Tá estressado? Aperta um baseado!

Fabricio Pamplona
Tudo Sobre Cannabis
7 min readOct 4, 2021

Noites sem dormir, fadiga mental, um cansaço que não passa, dor de cabeça e dificuldade em se concentrar. Vontade incontrolável de comer, insegurança e alguns experimentam até pensamentos recorrentes e ideias estranhas povoando a cabeça. Não há dúvida, isso é estresse, e pode se tornar bastante sério se não se tomar uma atitude.

Alguns diriam que isso “faz parte” da vida moderna, e a gente tem que se acostumar. Outros diriam que é o mal do século e estamos vivendo uma verdadeira epidemia de saúde mental, em que a origem de tudo é o estresse. Pois é.

Texto originalmente publicado na revista Trip, republicado aqui, pra dar um pouco mais de contexto científico. Texto original aqui.
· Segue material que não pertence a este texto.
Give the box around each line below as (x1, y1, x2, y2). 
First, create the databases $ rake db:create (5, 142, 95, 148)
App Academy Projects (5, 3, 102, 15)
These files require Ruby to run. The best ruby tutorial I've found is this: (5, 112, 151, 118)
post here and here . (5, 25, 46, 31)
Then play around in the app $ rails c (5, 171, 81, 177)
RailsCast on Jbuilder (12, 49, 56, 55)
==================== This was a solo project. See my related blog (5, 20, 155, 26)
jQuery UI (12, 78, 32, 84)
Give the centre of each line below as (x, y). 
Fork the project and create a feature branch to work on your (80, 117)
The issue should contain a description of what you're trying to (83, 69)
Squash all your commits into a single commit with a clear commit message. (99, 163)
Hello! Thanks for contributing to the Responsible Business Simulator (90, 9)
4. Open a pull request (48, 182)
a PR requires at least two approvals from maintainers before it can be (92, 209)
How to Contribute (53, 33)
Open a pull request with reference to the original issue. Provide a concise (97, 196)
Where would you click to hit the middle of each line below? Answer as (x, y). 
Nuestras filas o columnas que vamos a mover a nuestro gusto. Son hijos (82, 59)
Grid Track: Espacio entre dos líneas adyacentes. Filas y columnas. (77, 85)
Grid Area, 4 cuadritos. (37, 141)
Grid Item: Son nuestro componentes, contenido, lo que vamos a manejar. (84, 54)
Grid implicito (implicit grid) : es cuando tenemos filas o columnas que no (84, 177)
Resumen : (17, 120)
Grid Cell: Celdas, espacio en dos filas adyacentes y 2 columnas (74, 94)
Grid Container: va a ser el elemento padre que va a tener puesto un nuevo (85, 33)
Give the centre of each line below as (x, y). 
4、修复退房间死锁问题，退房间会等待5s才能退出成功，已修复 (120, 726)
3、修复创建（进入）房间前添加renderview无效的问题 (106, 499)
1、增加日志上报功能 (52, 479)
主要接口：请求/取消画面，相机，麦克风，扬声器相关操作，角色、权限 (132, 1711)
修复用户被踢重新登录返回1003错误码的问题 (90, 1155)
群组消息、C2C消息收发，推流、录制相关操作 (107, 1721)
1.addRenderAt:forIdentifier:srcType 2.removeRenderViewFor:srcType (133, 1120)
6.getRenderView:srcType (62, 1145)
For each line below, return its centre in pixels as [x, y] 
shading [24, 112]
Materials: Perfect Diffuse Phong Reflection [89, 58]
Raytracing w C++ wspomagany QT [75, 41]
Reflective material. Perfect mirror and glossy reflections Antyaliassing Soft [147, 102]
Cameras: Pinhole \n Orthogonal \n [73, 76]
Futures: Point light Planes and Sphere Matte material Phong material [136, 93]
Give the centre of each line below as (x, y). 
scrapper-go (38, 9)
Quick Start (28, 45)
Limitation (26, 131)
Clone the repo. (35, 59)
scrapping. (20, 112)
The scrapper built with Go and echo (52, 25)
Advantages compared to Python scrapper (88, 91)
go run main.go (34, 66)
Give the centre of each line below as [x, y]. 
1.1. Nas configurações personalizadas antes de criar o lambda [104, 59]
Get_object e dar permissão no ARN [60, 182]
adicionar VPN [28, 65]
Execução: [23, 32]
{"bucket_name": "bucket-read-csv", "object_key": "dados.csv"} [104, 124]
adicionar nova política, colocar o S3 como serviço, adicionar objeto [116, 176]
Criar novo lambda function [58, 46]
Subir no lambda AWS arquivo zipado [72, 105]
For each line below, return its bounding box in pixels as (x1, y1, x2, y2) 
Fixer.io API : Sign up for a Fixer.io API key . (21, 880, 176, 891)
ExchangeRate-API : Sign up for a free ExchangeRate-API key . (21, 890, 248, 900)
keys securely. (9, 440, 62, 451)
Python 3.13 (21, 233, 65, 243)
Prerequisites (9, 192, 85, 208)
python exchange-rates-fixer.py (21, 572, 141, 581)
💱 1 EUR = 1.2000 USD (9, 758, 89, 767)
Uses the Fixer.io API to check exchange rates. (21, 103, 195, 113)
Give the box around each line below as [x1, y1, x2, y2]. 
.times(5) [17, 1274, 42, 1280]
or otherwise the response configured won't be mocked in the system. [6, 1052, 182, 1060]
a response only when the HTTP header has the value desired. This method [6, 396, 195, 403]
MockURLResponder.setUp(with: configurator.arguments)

Photo by Aarón Blanco Tejedor on Unsplash

E em cima disso tudo, tivemos a pandemia, que já nos assola há quase 2 anos, e aparentemente é um cenário mais duradouro e com o qual vamos ter que nos acostumar.
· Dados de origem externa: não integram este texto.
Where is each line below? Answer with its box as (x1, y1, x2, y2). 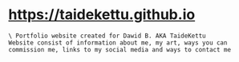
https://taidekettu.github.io (8, 6, 196, 24)
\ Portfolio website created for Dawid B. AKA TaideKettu (8, 32, 206, 40)
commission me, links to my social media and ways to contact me (8, 45, 231, 53)
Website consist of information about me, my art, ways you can (8, 38, 228, 47)
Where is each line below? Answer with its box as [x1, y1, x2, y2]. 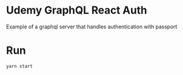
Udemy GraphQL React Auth [6, 4, 148, 17]
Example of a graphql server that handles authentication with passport [6, 23, 178, 30]
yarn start [6, 63, 33, 69]
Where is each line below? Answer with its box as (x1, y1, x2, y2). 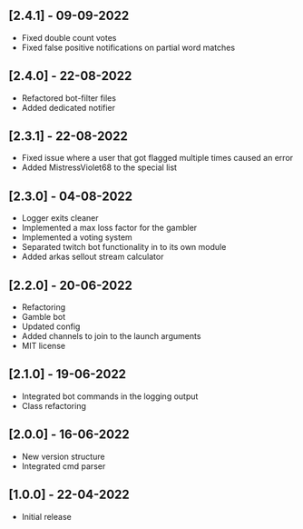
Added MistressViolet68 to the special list (21, 162, 178, 173)
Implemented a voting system (21, 232, 132, 243)
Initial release (21, 511, 72, 522)
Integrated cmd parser (21, 460, 106, 472)
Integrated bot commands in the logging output (21, 391, 199, 402)
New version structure (21, 451, 105, 462)
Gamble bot (21, 312, 65, 323)
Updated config (21, 321, 81, 332)
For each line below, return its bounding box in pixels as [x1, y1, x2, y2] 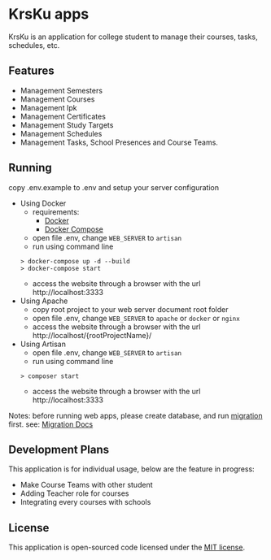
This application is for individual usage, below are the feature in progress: [8, 464, 255, 474]
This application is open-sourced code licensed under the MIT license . [8, 542, 246, 553]
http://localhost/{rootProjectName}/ [32, 330, 152, 340]
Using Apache [20, 296, 68, 306]
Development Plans [8, 442, 110, 456]
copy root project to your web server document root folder [32, 304, 229, 314]
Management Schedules [20, 128, 103, 138]
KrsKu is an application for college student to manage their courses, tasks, [8, 32, 258, 41]
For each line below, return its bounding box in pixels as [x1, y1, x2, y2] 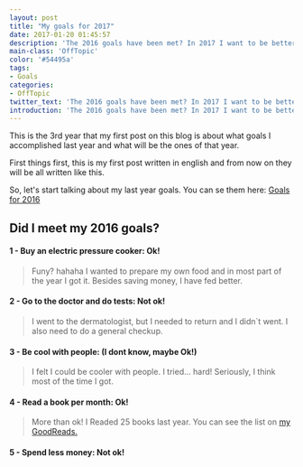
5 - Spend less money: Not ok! [9, 447, 124, 458]
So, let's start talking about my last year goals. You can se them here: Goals [9, 184, 290, 195]
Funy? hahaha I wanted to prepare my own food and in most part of [31, 266, 282, 276]
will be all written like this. [9, 167, 106, 178]
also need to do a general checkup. [31, 326, 163, 337]
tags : [9, 64, 30, 73]
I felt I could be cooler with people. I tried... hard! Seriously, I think [31, 367, 277, 378]
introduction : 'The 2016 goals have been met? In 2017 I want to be [9, 106, 272, 115]
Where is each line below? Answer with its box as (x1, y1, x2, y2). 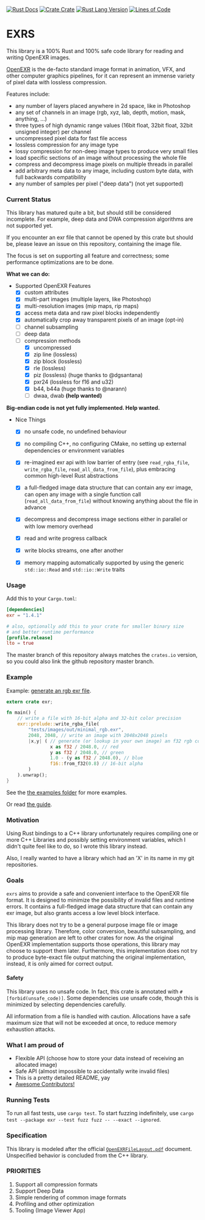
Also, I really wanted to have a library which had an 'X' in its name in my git (6, 855, 195, 862)
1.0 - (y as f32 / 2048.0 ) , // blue (49, 755, 143, 761)
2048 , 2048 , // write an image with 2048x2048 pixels (28, 732, 168, 738)
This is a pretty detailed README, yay (15, 1074, 110, 1081)
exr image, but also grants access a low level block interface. (6, 910, 160, 917)
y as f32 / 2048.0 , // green (49, 749, 124, 756)
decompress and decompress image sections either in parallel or (24, 515, 188, 523)
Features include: (6, 90, 50, 98)
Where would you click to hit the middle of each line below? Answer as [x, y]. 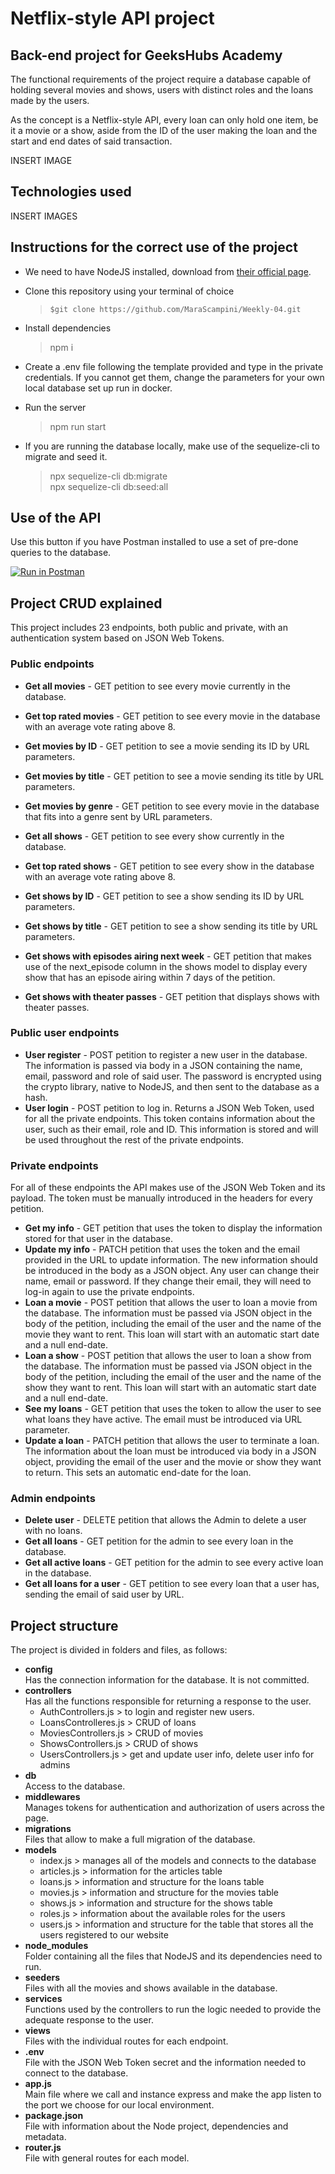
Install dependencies [68, 328]
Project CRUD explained [86, 603]
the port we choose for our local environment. [119, 2105]
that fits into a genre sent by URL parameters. [118, 816]
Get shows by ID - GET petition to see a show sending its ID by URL [164, 896]
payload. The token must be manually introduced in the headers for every [161, 1198]
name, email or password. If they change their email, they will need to [168, 1281]
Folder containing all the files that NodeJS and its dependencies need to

Estar tão “ativado” digitalmente e sempre apreensivo com a incerteza nos gera tensão e um nível de ansiedade latente que afeta nossa saúde mental. Desencadeia stress agudo e pode até levar à depressão. Sejamos francos… muita gente está passando por um período barra pesada, com perdas irreparáveis na família, no círculo social, ou na condição de vida que tinha antes da pandemia. É normal que alguns estejam sobrecarregados, sofrendo com o que chamamos de “burnout” ou mesmo tenham desenvolvido algum tipo de trauma.

Photo by Christian Erfurt on Unsplash

Eventualmente isso passa, o tempo é o nosso melhor aliado, contudo, há que se buscar ajuda para reduzir o sofrimento inerente que é causado.

Duas descobertas recentes mostram que os canabinoides, como o tetrahidrocanabinol (THC) e o canabidiol (CBD) podem ser recursos muito importantes nessa batalha para se sentir melhor, em plena pandemia, e com tanto stress rondando as nossas vidas. O papo é tão sério, que no Canadá e em muitos estados americanos, a Cannabis foi considerada um insumo “essencial” e os dispensários eram umas das poucas lojas que permaneceram em atividade mesmo durante o lockdown.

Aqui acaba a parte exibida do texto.